Project description:BACKGROUND:Patient portals are widely adopted in the United States and allow millions of patients access to their electronic health records (EHRs), including their EHR clinical notes. A patient's ability to understand the information in the EHR is dependent on their overall health literacy. Although many tests of health literacy exist, none specifically focuses on EHR note comprehension. OBJECTIVE:The aim of this paper was to develop an instrument to assess patients' EHR note comprehension. METHODS:We identified 6 common diseases or conditions (heart failure, diabetes, cancer, hypertension, chronic obstructive pulmonary disease, and liver failure) and selected 5 representative EHR notes for each disease or condition. One note that did not contain natural language text was removed. Questions were generated from these notes using Sentence Verification Technique and were analyzed using item response theory (IRT) to identify a set of questions that represent a good test of ability for EHR note comprehension. RESULTS:Using Sentence Verification Technique, 154 questions were generated from the 29 EHR notes initially obtained. Of these, 83 were manually selected for inclusion in the Amazon Mechanical Turk crowdsourcing tasks and 55 were ultimately retained following IRT analysis. A follow-up validation with a second Amazon Mechanical Turk task and IRT analysis confirmed that the 55 questions test a latent ability dimension for EHR note comprehension. A short test of 14 items was created along with the 55-item test.
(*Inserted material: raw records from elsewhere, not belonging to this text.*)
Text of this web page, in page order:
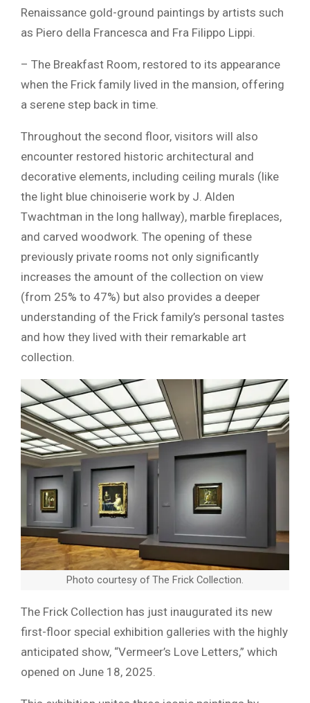
Renaissance gold-ground paintings by artists such
as Piero della Francesca and Fra Filippo Lippi.
– The Breakfast Room, restored to its appearance
when the Frick family lived in the mansion, offering
a serene step back in time.
Throughout the second floor, visitors will also
encounter restored historic architectural and
decorative elements, including ceiling murals (like
the light blue chinoiserie work by J. Alden
Twachtman in the long hallway), marble fireplaces,
and carved woodwork. The opening of these
previously private rooms not only significantly
increases the amount of the collection on view
(from 25% to 47%) but also provides a deeper
understanding of the Frick family’s personal tastes
and how they lived with their remarkable art
collection.
Photo courtesy of The Frick Collection.
The Frick Collection has just inaugurated its new
first-floor special exhibition galleries with the highly
anticipated show, “Vermeer’s Love Letters,” which
opened on June 18, 2025.
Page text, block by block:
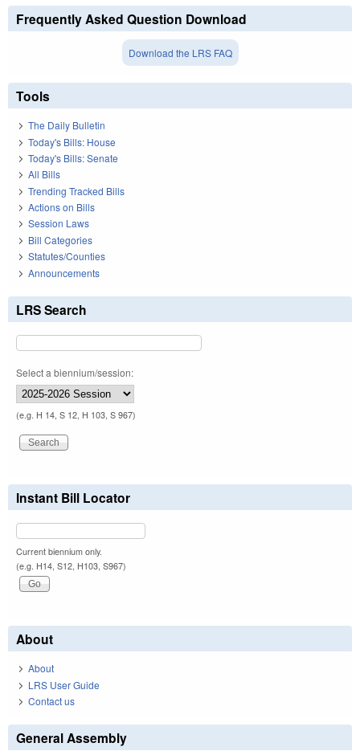
Frequently Asked Question Download
Download the LRS FAQ
Tools
The Daily Bulletin
Today's Bills: House
Today's Bills: Senate
All Bills
Trending Tracked Bills
Actions on Bills
Session Laws
Bill Categories
Statutes/Counties
Announcements
LRS Search
Select a biennium/session:
(e.g. H 14, S 12, H 103, S 967)
Instant Bill Locator
Current biennium only.
(e.g. H14, S12, H103, S967)
About
About
LRS User Guide
Contact us
General Assembly
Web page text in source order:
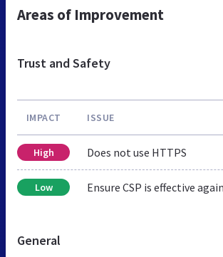
Areas of Improvement
Trust and Safety
IMPACT ISSUE
High Does not use HTTPS
Low Ensure CSP is effective
General
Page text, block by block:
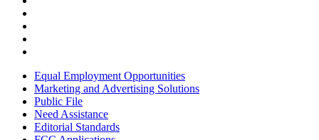
Equal Employment Opportunities
Marketing and Advertising Solutions
Public File
Need Assistance
Editorial Standards
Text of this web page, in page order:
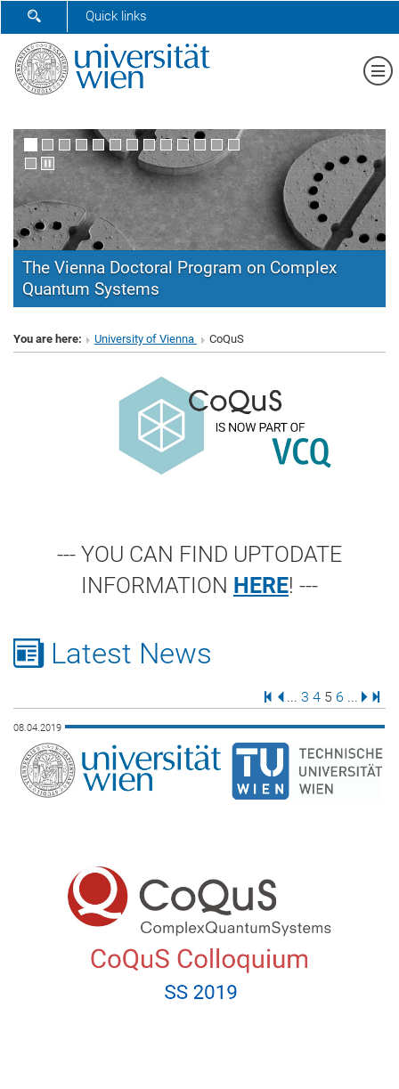
SHOW SEARCH FORM
Quick links
The Vienna Doctoral Program on Complex
Quantum Systems
You are here: University of Vienna CoQuS
--- YOU CAN FIND UPTODATE
INFORMATION HERE! ---
Latest News
First Page
Previous Page
... 3 4 5
Page
6 ...
Next
08.04.2019

CONCLUSIONS:We developed ComprehENotes, an instrument for assessing EHR note comprehension from existing EHR notes, gathered responses using crowdsourcing, and used IRT to analyze those responses, thus resulting in a set of questions to measure EHR note comprehension. Crowdsourced responses from Amazon Mechanical Turk can be used to estimate item parameters and select a subset of items for inclusion in the test set using IRT. The final set of questions is the first test of EHR note comprehension.